まだはっきりと何になりたいか決まっているわけではないけれど、大学には行ってみたいと思っていた。バイトだってしたことがないし、友達同士での旅行だって、計画していた。文化祭や体育祭だって楽しみだった。
「死んだ方が、マシだよ」
絞るような声を吐き出した明日菜に、樹の手に力がこもる。それは、指先がしびれてくるほどの力で。
「そうかもしれない。だが、それでも、君は生きる。俺が守っている限りは、死なせない」
宣言した彼の眼差しには、突き刺さりそうなほどの強さがあった。
「なんで、そんなに……」
ただ、命じられたからというだけでここまで真剣になるものだろうか。
何が樹をこれほどまでに駆り立てるのかが判らず、明日菜は戸惑いと共に彼を見つめた。
束の間二人の視線が絡み、先に樹が目を逸らす。取り立てて不自然な動きではなかったのに、何故か明日菜は『逃げられた』と感じた。
「――とにかく、今日は休んで明日にはここを出る。長く留まるほど動きにくくなる」
そう言うと、彼はバックパックを漁り、そこから腕時計のような何かを取り出した。明日菜の腕を取り、それをはめる。

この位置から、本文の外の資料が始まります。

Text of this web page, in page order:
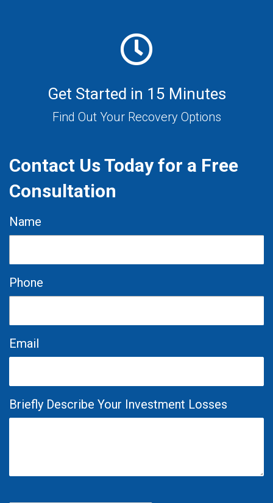
Get Started in 15 Minutes
Find Out Your Recovery Options
Contact Us Today for a Free
Consultation
Name
Phone
Email
Briefly Describe Your Investment Losses
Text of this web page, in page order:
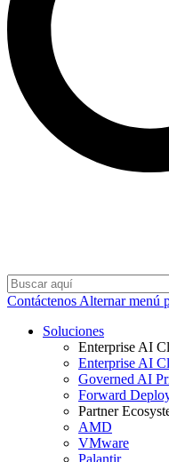
Contáctenos Alternar menú
Soluciones
Enterprise AI
Enterprise AI
Governed AI
Forward
Partner
AMD
VMware
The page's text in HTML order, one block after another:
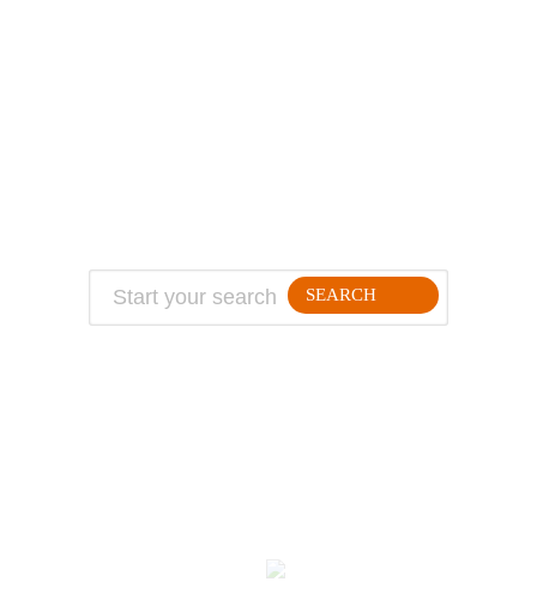
SEARCH
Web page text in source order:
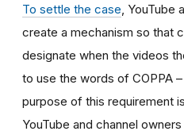
To settle the case ,
create a mechanism so that
designate when the videos
to use the words of COPPA
purpose of this requirement
YouTube and channel
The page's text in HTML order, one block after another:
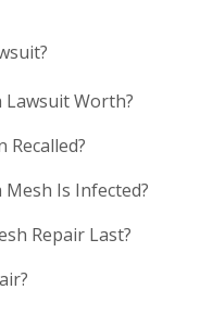
Lawsuit Worth?
Recalled?
Is Infected?
Repair Last?
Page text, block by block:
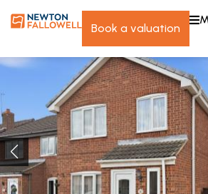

「これを常に持っていてくれ。GPSで君の居場所が判る。それと、そのスウィッチを押すと俺の人工内耳に信号が伝わるから、万が一俺が傍にいないときに何かあった時にはすぐに押すんだ」
「人工内耳? 耳が悪いの?」
「……昔、怪我をした。俺は少し出てくるから、できるだけ静かにしていろ。ベランダは塞いである。彼らには扉を開ける知恵はない。玄関からこの部屋に侵入してくることはないと思うが、念のために俺が出たらドアは全部閉めてクローゼットの中に隠れていろ」
一方的に指示を残し、衣擦れの音もほとんど立てずに立ち上がった彼は明日菜に声をかける猶予も与えず部屋を出ていってしまった。

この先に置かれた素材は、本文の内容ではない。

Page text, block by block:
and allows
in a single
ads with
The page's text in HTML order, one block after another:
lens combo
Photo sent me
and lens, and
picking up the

しんと静まり返った部屋で、明日菜はブルリと身を震わす。
これほどの静寂は久し振りで、まるで、世界で自分一人しか存在していないような気がしてくる。
(ううん。もしかしたら、そうなるのかもしれないんだ)
ふと明日菜は、自分があの大柄な男に早く戻ってきて欲しいと思っていることに気が付く。出会って数時間の相手を、いつしか心の拠り所としていることに。
「そんなこと、ないし」
呟いて、彼女は樹に言われたことをしに、ベッドを下りた。